Question

In the adjoining figure, O is the centre of the circle whose diameter is MN. Measures of some central angles are given in the figure. Hence find the following:
a.$m\angle AOB\,$ and $m\angle COD$
b.Show that arc $AB \cong $arc CD
c. Show that chord AB $ \cong $ chord CD.

Answer 1

Hint: In this question we have been given the angles in the circle. To solve this question we will use the concept which says that arcs corresponding to the chord of a circle are equal.
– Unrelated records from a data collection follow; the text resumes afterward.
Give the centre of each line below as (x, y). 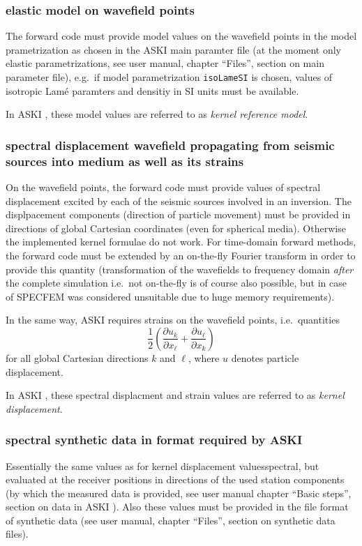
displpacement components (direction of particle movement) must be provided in (178, 214)
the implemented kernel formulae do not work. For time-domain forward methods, (181, 242)
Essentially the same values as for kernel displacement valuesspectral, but (163, 465)
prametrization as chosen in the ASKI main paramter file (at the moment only (173, 49)
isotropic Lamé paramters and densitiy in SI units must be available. (152, 90)
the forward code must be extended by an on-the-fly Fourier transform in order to (181, 255)
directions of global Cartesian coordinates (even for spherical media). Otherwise (176, 228)
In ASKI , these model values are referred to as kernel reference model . (157, 114)
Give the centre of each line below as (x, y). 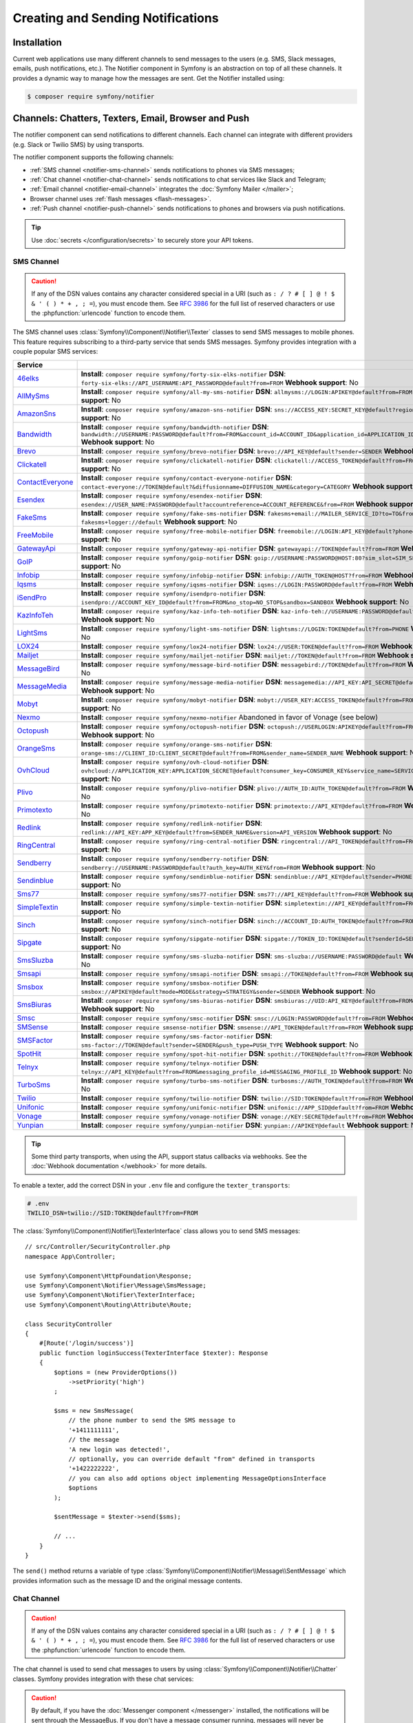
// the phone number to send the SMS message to (152, 1420)
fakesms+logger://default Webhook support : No (159, 522)
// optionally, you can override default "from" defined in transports (192, 1459)
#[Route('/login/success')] (86, 1343)
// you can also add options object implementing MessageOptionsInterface (197, 1478)
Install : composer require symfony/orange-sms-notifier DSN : (177, 744)
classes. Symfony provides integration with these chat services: (103, 1679)
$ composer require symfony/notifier (91, 96)
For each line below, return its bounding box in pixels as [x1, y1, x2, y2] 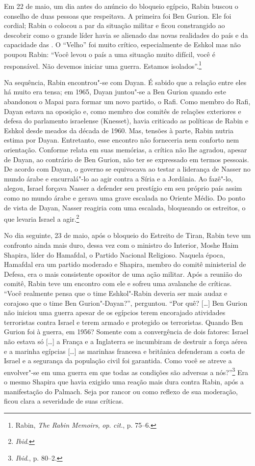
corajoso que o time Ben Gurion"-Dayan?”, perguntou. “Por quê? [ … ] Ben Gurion [4, 297, 248, 308]
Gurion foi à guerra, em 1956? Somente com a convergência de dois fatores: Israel [4, 326, 249, 337]
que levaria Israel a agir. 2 [4, 212, 79, 224]
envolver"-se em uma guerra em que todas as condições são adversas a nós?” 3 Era [4, 365, 249, 377]
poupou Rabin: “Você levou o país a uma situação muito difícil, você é [4, 49, 215, 59]
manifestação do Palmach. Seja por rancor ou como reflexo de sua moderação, [4, 386, 238, 396]
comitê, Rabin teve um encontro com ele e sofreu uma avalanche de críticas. [4, 278, 232, 289]
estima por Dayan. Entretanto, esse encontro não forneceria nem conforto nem [4, 135, 239, 145]
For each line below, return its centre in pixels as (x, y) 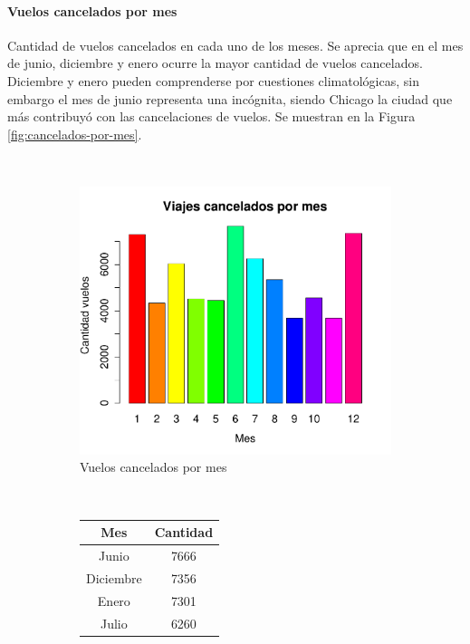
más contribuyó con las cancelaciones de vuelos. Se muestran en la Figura (211, 116)
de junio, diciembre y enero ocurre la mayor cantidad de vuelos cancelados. (215, 63)
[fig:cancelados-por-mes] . (75, 134)
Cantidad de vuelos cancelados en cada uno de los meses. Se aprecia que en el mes (235, 45)
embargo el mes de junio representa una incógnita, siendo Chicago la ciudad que (230, 98)
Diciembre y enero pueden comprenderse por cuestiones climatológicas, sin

We know that MN is the diameter of the circle, so we will also use the theorem that the sum of all the angles in a linear pair is of ${180^ \circ }$ .

Complete answer:
Let us solve the first in which we have to find the value of $m\angle AOB\,$ and $m\angle COD$
We can write that
 $\angle MOA + \angle AOB + \angle BON = 180$ , since all the angles are in the straight line.
By putting the values in the equation we have:
$ \Rightarrow 100 + \angle AOB + 35 = 180$
We will now simplify the equation:
$ \Rightarrow \angle AOB = 180 - (100 + 35)$
$ \Rightarrow \angle AOB = 180 - 135$
It gives us value:
$\angle AOB = 45$
Therefore we can say that $\angle COD = {45^ \circ }$ׄ.
In the second term, we can see that
\[ \Rightarrow \angle AOB = \angle COD = 45\]
Here the equal arcs subtended by equal angles at the centre are equal.
Hence we can say that $AB \cong $arc CD
Again we can apply the theorem which says that corresponding chords of congruent arcs are always congruent. Since $AB \cong $arc CD
Therefore we can say that chord AB$ \cong $ chord CD.

Note:
We should note the theorem which says that if two chords are equal in measure then their corresponding minor arcs are also equal in measure. We should know that the converse of this theorem is also true i.e. In a circle if two minor arcs are equal in measure then their corresponding chords are also equal in measure.